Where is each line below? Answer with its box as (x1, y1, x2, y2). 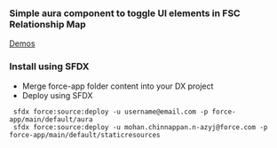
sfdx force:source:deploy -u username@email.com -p (12, 107, 209, 116)
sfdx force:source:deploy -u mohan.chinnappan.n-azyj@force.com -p (12, 122, 268, 131)
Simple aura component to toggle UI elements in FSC (9, 7, 241, 19)
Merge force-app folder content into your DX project (21, 81, 214, 91)
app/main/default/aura (9, 114, 93, 124)
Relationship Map (9, 18, 86, 30)
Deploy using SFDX (21, 90, 93, 100)
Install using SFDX (9, 60, 90, 73)
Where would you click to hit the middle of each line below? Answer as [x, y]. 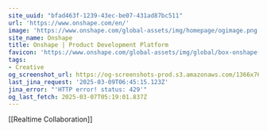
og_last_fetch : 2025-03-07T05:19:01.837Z [78, 97]
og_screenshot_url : [41, 75]
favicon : [23, 52]
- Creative [26, 67]
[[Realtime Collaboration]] [50, 119]
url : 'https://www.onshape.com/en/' [69, 23]
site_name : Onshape [41, 38]
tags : [17, 60]
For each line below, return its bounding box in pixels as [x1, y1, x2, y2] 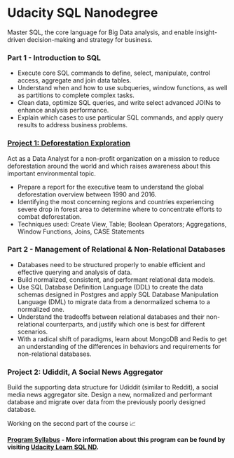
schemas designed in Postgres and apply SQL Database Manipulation [17, 290, 219, 299]
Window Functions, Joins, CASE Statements [17, 227, 145, 236]
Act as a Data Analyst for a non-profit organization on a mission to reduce [7, 154, 220, 162]
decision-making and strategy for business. [27, 35, 153, 43]
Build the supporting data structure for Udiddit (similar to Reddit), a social [7, 383, 219, 392]
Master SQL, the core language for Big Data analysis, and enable [7, 28, 194, 36]
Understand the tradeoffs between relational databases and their [17, 313, 205, 321]
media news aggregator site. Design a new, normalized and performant [7, 390, 212, 399]
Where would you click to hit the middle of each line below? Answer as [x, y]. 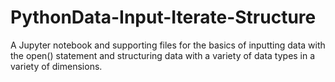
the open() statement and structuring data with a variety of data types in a [163, 55]
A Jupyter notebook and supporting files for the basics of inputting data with [168, 45]
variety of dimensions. [56, 66]
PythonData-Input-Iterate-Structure [163, 17]
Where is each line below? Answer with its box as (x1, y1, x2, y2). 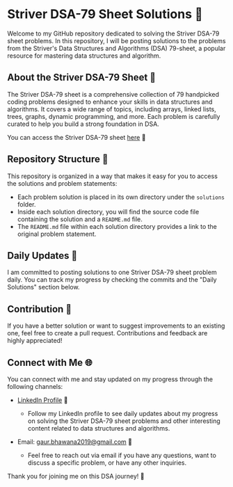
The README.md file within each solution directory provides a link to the (17, 222, 217, 230)
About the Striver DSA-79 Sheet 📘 (7, 72, 156, 83)
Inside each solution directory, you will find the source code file (17, 207, 200, 216)
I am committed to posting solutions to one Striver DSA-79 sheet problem (7, 268, 217, 277)
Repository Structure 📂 (7, 153, 109, 166)
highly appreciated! (7, 337, 63, 345)
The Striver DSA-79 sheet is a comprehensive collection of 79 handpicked (7, 90, 220, 98)
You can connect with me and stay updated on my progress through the (7, 375, 214, 383)
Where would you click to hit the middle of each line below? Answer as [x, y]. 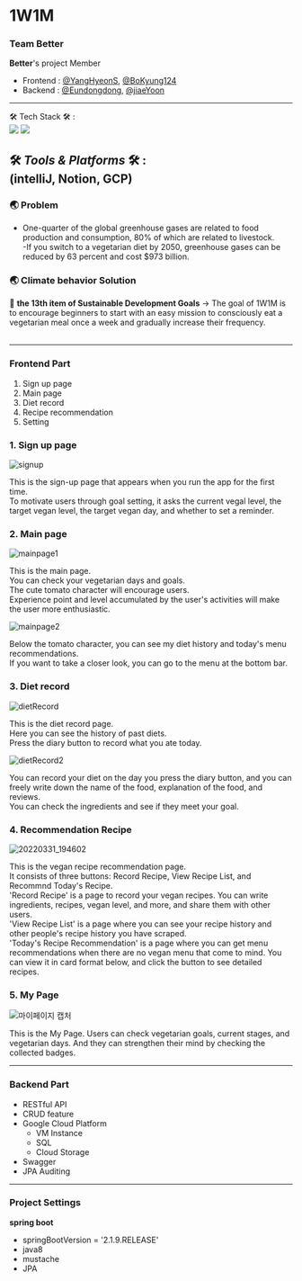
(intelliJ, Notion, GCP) [71, 179]
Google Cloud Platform [65, 1123]
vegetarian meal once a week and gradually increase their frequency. [138, 322]
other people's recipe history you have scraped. [98, 933]
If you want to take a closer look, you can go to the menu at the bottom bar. [149, 663]
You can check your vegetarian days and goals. [98, 580]
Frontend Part [40, 363]
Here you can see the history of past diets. [88, 733]
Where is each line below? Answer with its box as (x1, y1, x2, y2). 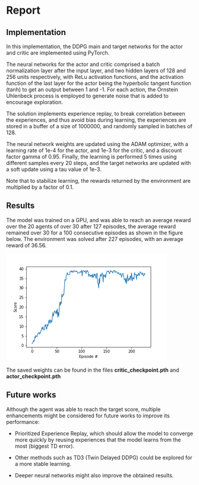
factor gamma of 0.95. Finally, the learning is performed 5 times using (6, 153, 177, 160)
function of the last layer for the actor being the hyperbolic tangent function (6, 80, 191, 87)
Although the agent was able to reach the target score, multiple (6, 405, 161, 413)
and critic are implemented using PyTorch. (6, 49, 110, 56)
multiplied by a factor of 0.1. (6, 183, 74, 191)
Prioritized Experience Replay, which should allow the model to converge (14, 430, 194, 437)
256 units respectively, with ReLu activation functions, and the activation (6, 74, 184, 80)
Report (6, 4, 40, 17)
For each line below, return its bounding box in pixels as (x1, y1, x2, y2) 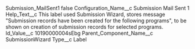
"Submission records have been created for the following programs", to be (5, 17, 187, 24)
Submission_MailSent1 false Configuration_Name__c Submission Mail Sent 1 (5, 5, 190, 11)
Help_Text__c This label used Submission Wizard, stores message (5, 11, 166, 18)
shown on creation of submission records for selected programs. (5, 24, 164, 30)
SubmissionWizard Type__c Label (5, 36, 87, 43)
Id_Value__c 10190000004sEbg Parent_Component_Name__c (5, 30, 154, 37)
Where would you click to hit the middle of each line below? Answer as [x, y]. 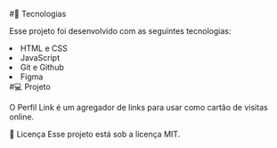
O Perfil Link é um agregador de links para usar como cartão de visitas [139, 107]
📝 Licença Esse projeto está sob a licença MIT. [95, 134]
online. [21, 117]
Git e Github [42, 67]
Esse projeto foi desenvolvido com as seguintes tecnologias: [120, 31]
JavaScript [41, 58]
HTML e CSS [45, 48]
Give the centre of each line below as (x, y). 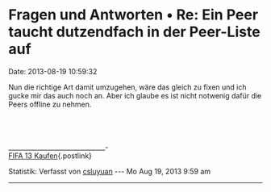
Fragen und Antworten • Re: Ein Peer (133, 15)
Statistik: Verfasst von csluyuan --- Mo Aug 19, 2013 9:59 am (110, 171)
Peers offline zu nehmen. (50, 104)
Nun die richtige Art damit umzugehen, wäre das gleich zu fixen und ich (127, 87)
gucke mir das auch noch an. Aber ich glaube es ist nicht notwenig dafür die (135, 95)
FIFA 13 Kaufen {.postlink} (50, 156)
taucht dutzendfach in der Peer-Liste (134, 32)
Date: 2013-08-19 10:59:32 (53, 71)
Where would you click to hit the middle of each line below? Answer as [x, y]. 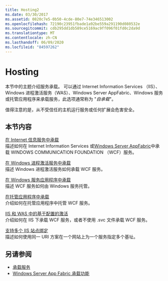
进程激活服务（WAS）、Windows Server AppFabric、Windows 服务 [94, 93]
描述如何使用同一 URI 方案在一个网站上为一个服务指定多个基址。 [72, 237]
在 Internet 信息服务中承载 [32, 140]
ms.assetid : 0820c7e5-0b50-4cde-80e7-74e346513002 [59, 19]
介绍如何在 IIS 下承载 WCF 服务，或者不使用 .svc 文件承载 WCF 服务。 [78, 220]
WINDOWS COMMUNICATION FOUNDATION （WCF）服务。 [74, 152]
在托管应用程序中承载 [27, 197]
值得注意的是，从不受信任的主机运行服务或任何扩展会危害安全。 [71, 109]
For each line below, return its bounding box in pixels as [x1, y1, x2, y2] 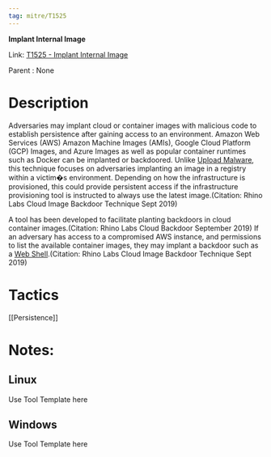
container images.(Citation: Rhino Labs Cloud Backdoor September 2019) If [8, 223, 259, 233]
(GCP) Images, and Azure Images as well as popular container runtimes [8, 146, 247, 156]
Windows [8, 417, 57, 431]
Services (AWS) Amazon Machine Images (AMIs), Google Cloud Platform [8, 138, 251, 147]
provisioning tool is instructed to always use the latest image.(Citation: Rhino [8, 190, 263, 200]
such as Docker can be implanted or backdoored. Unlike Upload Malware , [8, 154, 255, 164]
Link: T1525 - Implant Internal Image [8, 49, 129, 59]
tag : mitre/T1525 [8, 11, 67, 20]
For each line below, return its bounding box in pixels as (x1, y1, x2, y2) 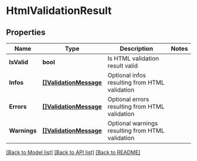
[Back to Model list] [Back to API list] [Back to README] (6, 149, 141, 156)
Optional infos (107, 71, 147, 79)
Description (120, 45, 154, 52)
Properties (6, 27, 46, 37)
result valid (107, 62, 138, 69)
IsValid (9, 58, 28, 66)
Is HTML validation (107, 54, 159, 62)
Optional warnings (107, 120, 158, 127)
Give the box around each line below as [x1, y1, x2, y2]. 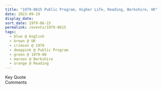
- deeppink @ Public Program [9, 47, 69, 52]
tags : [5, 30, 16, 34]
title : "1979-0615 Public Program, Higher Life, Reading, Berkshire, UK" [5, 7, 158, 12]
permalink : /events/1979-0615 [5, 25, 67, 30]
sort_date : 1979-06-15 [5, 20, 51, 26]
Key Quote [5, 74, 26, 80]
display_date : [5, 16, 34, 21]
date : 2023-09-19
──────────
== TASK ==
The answer must be the lines above, word for word, from the first one through the line with "- Creative [26, 67]", pictures excluded.

== SOLVED EXERCISE ==
Where is each line below? Answer with its box as (x1, y1, x2, y2). 
sfdx force:source:deploy -u username@email.com -p (12, 107, 209, 116)
sfdx force:source:deploy -u mohan.chinnappan.n-azyj@force.com -p (12, 122, 268, 131)
Simple aura component to toggle UI elements in FSC (9, 7, 241, 19)
Merge force-app folder content into your DX project (21, 81, 214, 91)
app/main/default/aura (9, 114, 93, 124)
Relationship Map (9, 18, 86, 30)
Deploy using SFDX (21, 90, 93, 100)
Install using SFDX (9, 60, 90, 73)
Where would you click to hit the middle of each line below? Answer as [x, y]. 
og_last_fetch : 2025-03-07T05:19:01.837Z [78, 97]
og_screenshot_url : [41, 75]
favicon : [23, 52]
- Creative [26, 67]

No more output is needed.